**TASK DETAILS:** Instruction for the entries that follow: retype exactly the lines from the line with "What is visible at (620, 24)?" to the line with "[553,581,758,682]", both included, and omit all others.

*** Begin section ***

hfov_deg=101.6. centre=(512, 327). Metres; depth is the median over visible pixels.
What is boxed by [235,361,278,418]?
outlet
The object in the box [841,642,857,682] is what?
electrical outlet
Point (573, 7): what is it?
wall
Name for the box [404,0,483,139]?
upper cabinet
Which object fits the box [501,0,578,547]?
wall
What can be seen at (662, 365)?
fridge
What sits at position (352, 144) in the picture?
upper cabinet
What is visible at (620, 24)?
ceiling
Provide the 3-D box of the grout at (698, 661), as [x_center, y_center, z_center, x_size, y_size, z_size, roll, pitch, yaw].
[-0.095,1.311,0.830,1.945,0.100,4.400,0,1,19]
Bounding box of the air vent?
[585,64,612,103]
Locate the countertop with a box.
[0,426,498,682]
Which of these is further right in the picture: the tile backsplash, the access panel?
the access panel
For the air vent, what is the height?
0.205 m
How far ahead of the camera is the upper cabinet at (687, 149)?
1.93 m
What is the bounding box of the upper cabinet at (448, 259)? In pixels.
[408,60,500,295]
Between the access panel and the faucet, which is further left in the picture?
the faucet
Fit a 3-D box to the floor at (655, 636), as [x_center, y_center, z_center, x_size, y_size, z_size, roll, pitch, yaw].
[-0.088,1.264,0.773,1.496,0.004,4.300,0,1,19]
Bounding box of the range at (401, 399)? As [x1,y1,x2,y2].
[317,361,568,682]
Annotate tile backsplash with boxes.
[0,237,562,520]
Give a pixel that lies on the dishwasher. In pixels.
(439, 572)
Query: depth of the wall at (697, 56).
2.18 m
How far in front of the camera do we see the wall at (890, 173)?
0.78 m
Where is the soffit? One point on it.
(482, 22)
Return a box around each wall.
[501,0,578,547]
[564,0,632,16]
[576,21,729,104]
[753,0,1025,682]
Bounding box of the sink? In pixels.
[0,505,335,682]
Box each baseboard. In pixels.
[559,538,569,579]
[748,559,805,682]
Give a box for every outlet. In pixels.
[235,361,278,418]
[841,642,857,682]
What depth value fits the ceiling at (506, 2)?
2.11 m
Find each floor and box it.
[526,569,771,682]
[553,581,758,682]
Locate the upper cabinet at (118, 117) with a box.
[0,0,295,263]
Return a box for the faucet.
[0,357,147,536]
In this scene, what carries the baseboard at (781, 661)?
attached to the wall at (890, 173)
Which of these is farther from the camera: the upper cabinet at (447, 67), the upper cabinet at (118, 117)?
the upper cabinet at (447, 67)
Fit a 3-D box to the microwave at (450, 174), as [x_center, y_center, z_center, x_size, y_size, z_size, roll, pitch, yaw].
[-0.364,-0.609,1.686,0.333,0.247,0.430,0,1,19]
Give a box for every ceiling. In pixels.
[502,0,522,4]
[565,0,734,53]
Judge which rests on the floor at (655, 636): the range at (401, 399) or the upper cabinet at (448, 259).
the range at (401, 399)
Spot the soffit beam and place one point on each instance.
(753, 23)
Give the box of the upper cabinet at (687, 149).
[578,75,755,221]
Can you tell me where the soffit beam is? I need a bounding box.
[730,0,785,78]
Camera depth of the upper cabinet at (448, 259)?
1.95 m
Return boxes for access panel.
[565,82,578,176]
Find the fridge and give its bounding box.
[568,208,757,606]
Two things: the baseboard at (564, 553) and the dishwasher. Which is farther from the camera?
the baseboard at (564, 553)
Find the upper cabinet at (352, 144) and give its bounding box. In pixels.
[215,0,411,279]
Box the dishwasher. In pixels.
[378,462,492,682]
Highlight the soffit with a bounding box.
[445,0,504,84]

*** End section ***
*** Begin section ***

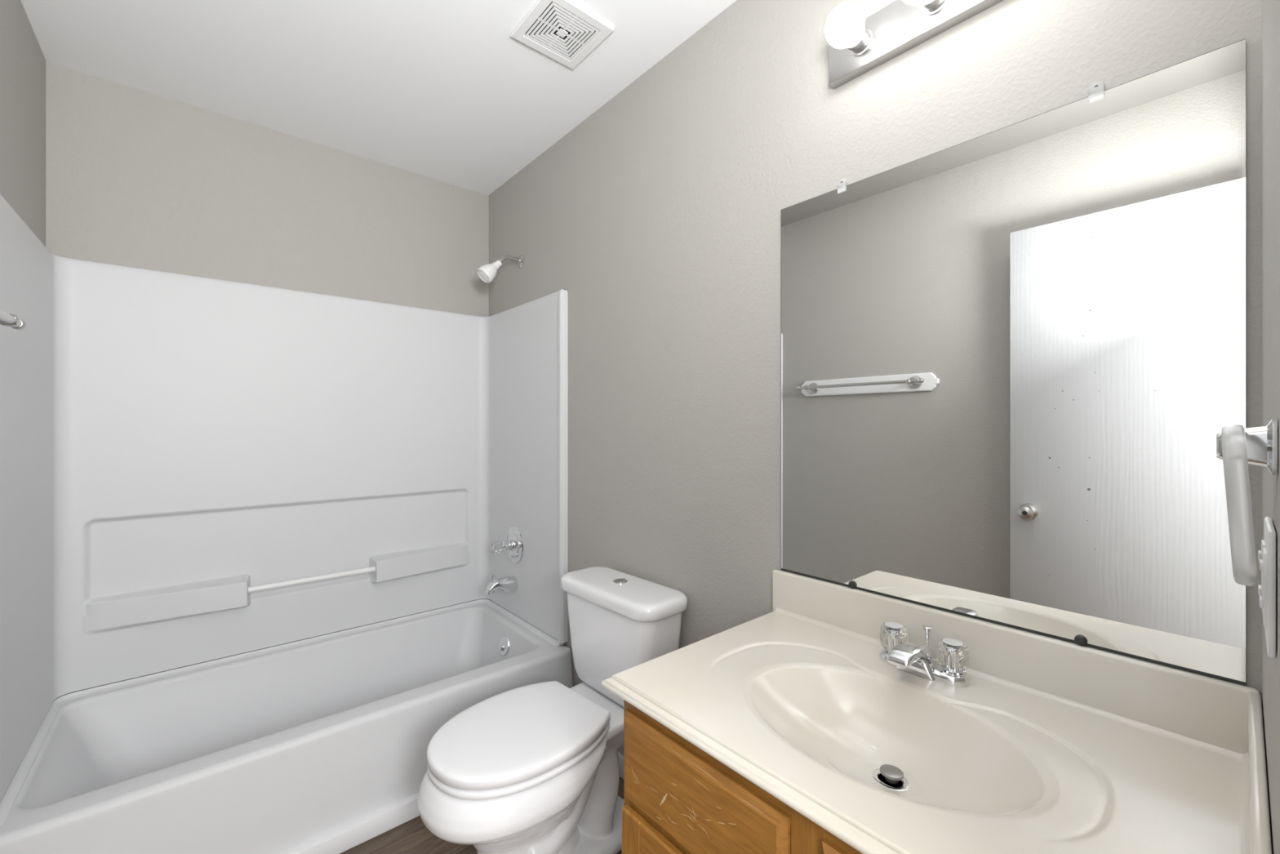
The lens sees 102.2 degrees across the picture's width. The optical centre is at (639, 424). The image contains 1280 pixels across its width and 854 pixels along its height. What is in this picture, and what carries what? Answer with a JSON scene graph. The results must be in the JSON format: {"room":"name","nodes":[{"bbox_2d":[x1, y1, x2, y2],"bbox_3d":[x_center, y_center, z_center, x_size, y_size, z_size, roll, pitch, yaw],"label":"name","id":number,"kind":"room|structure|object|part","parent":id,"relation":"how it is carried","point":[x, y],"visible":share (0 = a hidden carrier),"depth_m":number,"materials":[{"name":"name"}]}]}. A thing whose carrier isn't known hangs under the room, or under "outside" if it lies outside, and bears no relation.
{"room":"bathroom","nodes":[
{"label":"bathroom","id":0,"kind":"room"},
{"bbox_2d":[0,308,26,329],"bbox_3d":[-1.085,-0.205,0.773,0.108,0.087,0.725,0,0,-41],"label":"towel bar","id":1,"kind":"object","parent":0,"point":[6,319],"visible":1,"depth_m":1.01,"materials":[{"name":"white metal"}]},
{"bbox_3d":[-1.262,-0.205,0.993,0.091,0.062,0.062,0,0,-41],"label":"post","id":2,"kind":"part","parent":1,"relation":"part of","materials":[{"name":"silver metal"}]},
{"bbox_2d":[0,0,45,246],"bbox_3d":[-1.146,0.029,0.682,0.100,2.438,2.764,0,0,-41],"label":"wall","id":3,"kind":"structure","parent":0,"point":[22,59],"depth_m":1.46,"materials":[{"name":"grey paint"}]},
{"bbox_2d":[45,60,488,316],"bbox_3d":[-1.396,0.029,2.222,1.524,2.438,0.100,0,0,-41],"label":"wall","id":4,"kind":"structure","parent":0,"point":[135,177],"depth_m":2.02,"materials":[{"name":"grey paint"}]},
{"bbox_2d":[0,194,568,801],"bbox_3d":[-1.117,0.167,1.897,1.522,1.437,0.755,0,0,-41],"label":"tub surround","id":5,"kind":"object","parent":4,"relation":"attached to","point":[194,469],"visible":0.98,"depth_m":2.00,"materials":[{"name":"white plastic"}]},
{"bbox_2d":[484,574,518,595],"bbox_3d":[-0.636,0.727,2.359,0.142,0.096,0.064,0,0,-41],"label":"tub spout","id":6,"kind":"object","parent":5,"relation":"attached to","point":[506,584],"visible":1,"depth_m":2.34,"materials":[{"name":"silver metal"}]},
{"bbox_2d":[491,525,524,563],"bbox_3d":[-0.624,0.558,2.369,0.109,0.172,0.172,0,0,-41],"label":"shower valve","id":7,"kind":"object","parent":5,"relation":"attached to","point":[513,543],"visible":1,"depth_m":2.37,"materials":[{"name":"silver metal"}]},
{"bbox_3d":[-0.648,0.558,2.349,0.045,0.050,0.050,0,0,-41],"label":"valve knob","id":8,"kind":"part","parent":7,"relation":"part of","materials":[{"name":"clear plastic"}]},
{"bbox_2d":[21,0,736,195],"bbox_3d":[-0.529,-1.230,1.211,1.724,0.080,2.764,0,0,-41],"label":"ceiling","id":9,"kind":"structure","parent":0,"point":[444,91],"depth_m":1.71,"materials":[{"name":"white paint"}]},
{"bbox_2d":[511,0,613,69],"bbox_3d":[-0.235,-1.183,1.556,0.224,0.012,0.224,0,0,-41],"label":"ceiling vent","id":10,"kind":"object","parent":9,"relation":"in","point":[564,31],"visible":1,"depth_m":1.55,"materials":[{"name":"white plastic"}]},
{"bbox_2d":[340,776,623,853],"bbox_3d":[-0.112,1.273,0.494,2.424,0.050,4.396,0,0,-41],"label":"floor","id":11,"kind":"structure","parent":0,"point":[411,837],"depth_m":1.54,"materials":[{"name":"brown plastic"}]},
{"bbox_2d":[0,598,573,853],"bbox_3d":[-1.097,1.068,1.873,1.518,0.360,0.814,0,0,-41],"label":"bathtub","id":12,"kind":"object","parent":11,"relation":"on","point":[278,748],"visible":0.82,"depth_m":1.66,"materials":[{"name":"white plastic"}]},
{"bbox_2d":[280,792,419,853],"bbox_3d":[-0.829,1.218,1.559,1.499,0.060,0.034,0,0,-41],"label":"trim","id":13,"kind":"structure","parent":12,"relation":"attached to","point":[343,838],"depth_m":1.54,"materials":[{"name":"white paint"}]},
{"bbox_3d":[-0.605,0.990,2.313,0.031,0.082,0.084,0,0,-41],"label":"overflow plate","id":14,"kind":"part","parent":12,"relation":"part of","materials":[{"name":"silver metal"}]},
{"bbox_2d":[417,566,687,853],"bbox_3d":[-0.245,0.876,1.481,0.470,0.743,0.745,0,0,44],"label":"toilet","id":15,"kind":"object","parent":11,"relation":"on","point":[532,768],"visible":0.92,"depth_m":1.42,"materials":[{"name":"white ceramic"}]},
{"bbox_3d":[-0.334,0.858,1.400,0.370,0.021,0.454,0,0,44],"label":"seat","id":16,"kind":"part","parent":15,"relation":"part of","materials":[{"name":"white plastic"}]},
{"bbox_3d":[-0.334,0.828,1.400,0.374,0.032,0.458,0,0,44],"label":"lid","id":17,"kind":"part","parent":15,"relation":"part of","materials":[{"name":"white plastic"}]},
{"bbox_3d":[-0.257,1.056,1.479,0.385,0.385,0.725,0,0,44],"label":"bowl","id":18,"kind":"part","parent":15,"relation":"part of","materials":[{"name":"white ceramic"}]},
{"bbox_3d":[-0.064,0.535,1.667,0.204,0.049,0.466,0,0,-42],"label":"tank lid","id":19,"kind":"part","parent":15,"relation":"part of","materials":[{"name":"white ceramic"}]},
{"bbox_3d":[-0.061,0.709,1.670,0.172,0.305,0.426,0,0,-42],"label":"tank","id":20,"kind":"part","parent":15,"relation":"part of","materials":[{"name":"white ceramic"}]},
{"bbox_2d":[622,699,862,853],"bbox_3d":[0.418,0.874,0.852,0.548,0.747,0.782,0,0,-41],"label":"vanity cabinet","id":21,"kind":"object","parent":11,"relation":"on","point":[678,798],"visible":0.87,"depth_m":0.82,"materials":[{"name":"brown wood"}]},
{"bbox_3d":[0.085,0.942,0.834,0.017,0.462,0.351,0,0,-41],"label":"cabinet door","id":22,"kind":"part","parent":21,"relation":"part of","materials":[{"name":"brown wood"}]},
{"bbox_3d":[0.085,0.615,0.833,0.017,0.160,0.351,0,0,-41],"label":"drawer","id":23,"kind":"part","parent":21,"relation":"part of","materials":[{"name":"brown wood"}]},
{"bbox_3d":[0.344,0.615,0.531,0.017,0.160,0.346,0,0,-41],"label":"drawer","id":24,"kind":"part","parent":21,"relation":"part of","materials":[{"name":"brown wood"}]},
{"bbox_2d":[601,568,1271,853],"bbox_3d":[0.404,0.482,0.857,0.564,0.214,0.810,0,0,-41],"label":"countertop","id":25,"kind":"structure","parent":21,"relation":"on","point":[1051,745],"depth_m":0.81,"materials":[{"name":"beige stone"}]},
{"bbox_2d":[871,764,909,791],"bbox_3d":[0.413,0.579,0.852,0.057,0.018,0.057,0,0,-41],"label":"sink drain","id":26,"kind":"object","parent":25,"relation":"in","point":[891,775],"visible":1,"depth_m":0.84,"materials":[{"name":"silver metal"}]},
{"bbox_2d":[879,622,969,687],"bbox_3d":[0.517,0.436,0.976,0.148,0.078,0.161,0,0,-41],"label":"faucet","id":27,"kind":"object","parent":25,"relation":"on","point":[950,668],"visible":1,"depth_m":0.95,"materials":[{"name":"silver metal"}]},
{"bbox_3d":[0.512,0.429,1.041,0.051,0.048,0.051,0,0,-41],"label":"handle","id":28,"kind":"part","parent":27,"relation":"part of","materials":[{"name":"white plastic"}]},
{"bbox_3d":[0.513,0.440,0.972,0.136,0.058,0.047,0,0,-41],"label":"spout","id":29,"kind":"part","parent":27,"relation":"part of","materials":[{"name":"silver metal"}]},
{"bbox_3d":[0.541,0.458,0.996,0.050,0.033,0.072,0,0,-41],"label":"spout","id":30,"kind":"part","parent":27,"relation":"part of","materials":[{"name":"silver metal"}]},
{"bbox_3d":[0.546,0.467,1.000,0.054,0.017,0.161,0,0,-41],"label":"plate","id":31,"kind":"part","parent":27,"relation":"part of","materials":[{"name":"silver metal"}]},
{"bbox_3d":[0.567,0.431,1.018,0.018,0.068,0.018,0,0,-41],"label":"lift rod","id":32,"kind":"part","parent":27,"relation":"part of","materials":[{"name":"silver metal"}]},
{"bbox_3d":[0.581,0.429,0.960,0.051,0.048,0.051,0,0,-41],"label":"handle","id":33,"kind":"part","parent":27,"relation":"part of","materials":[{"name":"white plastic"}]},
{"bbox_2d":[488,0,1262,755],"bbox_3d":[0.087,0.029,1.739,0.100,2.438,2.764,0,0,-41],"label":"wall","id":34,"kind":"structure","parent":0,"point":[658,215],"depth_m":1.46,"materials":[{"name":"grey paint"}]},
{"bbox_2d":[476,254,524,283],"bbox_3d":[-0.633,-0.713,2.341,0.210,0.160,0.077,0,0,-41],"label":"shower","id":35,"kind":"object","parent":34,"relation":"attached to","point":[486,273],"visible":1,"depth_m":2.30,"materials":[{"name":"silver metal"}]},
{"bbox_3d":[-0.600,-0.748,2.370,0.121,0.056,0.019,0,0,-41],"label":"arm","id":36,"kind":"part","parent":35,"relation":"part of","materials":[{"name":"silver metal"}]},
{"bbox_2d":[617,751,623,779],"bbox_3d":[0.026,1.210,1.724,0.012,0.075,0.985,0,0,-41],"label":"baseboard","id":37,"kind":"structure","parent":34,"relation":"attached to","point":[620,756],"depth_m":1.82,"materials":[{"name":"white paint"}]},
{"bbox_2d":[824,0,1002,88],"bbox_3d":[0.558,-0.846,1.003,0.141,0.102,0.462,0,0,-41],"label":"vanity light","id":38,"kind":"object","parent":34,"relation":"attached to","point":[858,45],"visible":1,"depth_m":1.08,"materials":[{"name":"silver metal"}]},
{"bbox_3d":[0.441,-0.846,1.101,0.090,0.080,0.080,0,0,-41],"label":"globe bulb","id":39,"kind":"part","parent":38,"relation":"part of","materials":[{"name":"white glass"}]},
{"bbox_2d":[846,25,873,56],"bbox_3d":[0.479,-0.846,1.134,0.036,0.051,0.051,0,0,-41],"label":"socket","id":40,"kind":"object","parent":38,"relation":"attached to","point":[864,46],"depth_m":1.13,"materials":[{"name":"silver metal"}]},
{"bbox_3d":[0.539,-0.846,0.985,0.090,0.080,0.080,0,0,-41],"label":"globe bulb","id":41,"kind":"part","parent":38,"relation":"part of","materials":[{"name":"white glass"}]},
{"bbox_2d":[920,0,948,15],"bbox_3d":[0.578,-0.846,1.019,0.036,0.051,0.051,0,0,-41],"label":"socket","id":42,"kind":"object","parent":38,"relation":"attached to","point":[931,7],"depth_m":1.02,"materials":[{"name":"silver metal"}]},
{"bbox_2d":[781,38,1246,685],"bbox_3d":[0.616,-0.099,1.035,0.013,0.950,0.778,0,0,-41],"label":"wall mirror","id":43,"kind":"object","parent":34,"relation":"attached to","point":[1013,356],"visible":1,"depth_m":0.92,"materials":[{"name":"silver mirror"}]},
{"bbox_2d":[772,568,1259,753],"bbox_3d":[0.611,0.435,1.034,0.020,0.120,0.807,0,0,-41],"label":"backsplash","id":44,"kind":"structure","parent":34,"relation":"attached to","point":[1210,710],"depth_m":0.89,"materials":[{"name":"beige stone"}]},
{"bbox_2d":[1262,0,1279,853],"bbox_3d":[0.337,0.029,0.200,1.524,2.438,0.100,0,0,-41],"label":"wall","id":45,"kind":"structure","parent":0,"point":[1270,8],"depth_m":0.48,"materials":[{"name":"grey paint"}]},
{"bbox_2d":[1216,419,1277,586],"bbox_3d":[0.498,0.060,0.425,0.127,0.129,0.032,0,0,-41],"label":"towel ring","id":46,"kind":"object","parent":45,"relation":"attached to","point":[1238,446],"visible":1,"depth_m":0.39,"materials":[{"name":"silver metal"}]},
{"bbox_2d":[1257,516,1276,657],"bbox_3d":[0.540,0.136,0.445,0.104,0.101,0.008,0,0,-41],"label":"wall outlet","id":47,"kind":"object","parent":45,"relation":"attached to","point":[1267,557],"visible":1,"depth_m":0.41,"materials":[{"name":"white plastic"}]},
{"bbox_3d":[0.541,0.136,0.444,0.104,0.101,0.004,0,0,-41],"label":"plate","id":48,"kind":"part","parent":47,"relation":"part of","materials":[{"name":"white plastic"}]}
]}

*** End section ***

**OUTPUT OF THE EXERCISE:**
What is visible at (620, 24)?
ceiling
Provide the 3-D box of the grout at (698, 661), as [x_center, y_center, z_center, x_size, y_size, z_size, roll, pitch, yaw].
[-0.095,1.311,0.830,1.945,0.100,4.400,0,1,19]
Bounding box of the air vent?
[585,64,612,103]
Locate the countertop with a box.
[0,426,498,682]
Which of these is further right in the picture: the tile backsplash, the access panel?
the access panel
For the air vent, what is the height?
0.205 m
How far ahead of the camera is the upper cabinet at (687, 149)?
1.93 m
What is the bounding box of the upper cabinet at (448, 259)? In pixels.
[408,60,500,295]
Between the access panel and the faucet, which is further left in the picture?
the faucet
Fit a 3-D box to the floor at (655, 636), as [x_center, y_center, z_center, x_size, y_size, z_size, roll, pitch, yaw].
[-0.088,1.264,0.773,1.496,0.004,4.300,0,1,19]
Bounding box of the range at (401, 399)? As [x1,y1,x2,y2].
[317,361,568,682]
Annotate tile backsplash with boxes.
[0,237,562,520]
Give a pixel that lies on the dishwasher. In pixels.
(439, 572)
Query: depth of the wall at (697, 56).
2.18 m
How far in front of the camera do we see the wall at (890, 173)?
0.78 m
Where is the soffit? One point on it.
(482, 22)
Return a box around each wall.
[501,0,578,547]
[564,0,632,16]
[576,21,729,104]
[753,0,1025,682]
Bounding box of the sink? In pixels.
[0,505,335,682]
Box each baseboard. In pixels.
[559,538,569,579]
[748,559,805,682]
Give a box for every outlet. In pixels.
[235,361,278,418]
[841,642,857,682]
What depth value fits the ceiling at (506, 2)?
2.11 m
Find each floor and box it.
[526,569,771,682]
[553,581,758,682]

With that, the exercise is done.